- Also known as: Hashim
- Born: Gerald C. Calliste Jr. November 26, 1965 (age 60) New York City, U.S.
- Genres: Hip hop; electro; funk; pop rap;
- Occupations: Entrepreneur and producer
- Years active: 1983–present
- Labels: Cutting
- Website: jerrycallistejr.com

= Jerry Calliste Jr. =

American entrepreneur and producer

Gerald C. Calliste Jr. (born November 26, 1965), also known as Hashim, is an American entrepreneur, producer, songwriter, publisher, and former DJ who is best known for the hip hop, electro, and dance music song "Al-Naafiysh (The Soul)" (1983).

== Education ==
Calliste attends the Ross School of Management & Leadership at Franklin University, where he is a double major student studying for a Bachelor of Science in Information Technology and a Bachelor of Science in Management Information Sciences.

== History ==
In 1983, Calliste co-founded the New York Independent record label Cutting Records Inc. with two partners and recorded under the name Hashim.

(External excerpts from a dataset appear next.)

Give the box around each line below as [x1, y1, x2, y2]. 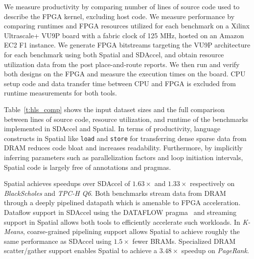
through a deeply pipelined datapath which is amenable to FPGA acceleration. [4, 197, 241, 208]
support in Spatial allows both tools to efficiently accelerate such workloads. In [4, 216, 240, 227]
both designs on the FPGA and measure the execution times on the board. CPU [4, 69, 246, 79]
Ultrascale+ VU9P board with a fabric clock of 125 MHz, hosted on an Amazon [4, 30, 244, 40]
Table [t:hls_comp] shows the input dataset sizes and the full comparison [4, 104, 225, 114]
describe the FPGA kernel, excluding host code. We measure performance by [4, 11, 235, 21]
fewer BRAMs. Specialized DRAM [132, 235, 236, 246]
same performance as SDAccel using [4, 235, 112, 246]
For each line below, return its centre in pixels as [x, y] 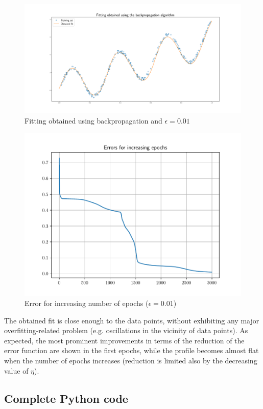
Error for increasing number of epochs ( [87, 303]
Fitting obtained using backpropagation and [93, 120]
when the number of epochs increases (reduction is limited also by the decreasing [131, 360]
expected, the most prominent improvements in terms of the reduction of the [124, 340]
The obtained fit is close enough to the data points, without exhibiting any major [132, 320]
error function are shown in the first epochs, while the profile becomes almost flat [131, 350]
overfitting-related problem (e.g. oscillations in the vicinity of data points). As [126, 330]
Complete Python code [66, 398]
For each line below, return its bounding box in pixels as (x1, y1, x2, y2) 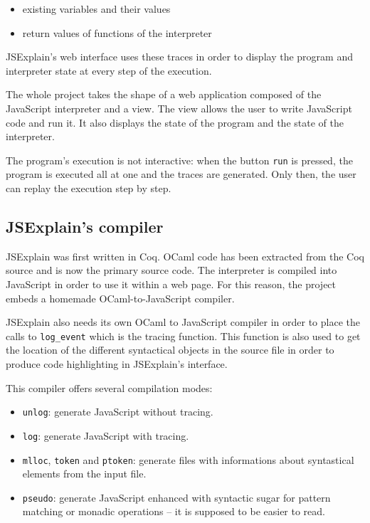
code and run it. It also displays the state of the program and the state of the (6, 115, 344, 130)
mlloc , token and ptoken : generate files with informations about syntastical (22, 452, 354, 467)
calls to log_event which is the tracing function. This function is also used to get (6, 328, 361, 343)
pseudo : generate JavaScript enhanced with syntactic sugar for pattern (22, 490, 331, 504)
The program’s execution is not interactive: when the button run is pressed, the (6, 152, 353, 167)
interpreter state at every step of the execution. (6, 63, 212, 78)
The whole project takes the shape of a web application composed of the (6, 87, 322, 102)
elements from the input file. (22, 466, 147, 481)
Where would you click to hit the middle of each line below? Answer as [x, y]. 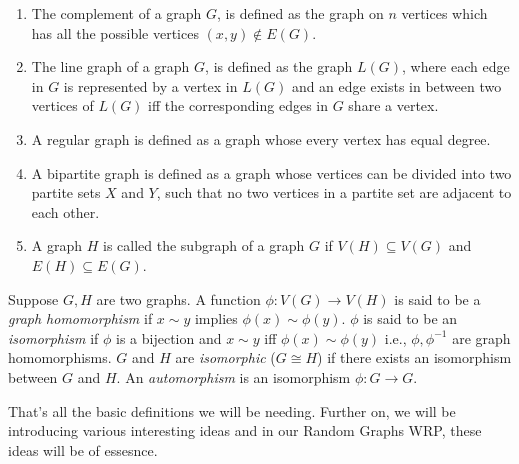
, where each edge [455, 66]
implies [216, 318]
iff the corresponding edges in [238, 105]
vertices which [444, 13]
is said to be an [410, 318]
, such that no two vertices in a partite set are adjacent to [334, 192]
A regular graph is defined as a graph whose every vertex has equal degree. [261, 138]
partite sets [66, 192]
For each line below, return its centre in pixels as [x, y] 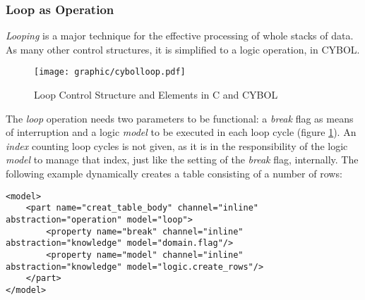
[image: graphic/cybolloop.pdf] [110, 72]
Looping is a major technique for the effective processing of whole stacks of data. [180, 36]
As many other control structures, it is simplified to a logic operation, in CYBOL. [183, 49]
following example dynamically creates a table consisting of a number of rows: [174, 174]
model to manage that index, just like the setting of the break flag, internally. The [182, 160]
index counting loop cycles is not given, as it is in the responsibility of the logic [177, 145]
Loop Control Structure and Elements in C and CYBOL [156, 95]
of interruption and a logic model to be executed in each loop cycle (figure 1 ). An [181, 132]

At the age of 16, Calliste used a $50 Casio keyboard (combo calculator) to teach himself how to play keyboards by ear. One year later, he went on to write and produce "Al-Naafiysh (The Soul)". During the early 1980s, he "made it to #43 in the Billboards Dance Disco Charts". Since 2001, Calliste Jr. is president and CEO of both Bassmint Music and Caldella Music.

According to Kellman in 2007, Hashim was the work of Jerry Calliste Jr. He became involved with music as a teenager; he started DJ at the age of 12, and in the early 1980s, he promoted parties. His graffiti work on a banner for Tommy Boy Records led to him attaining a part-time gig doing custodial work at that label's offices. Having been raised a Catholic, he converted to Islam in 1982 and adopted Hashim, which means "decisive" in Arabic, as his Muslim name. In 1983, Calliste became Cutting Records's first recording artist and the company's vice president. Calliste eventually left Cutting and continued working as a promoter. He also went on to start Bassmint Music, an online label and shop based in Ohio, United States.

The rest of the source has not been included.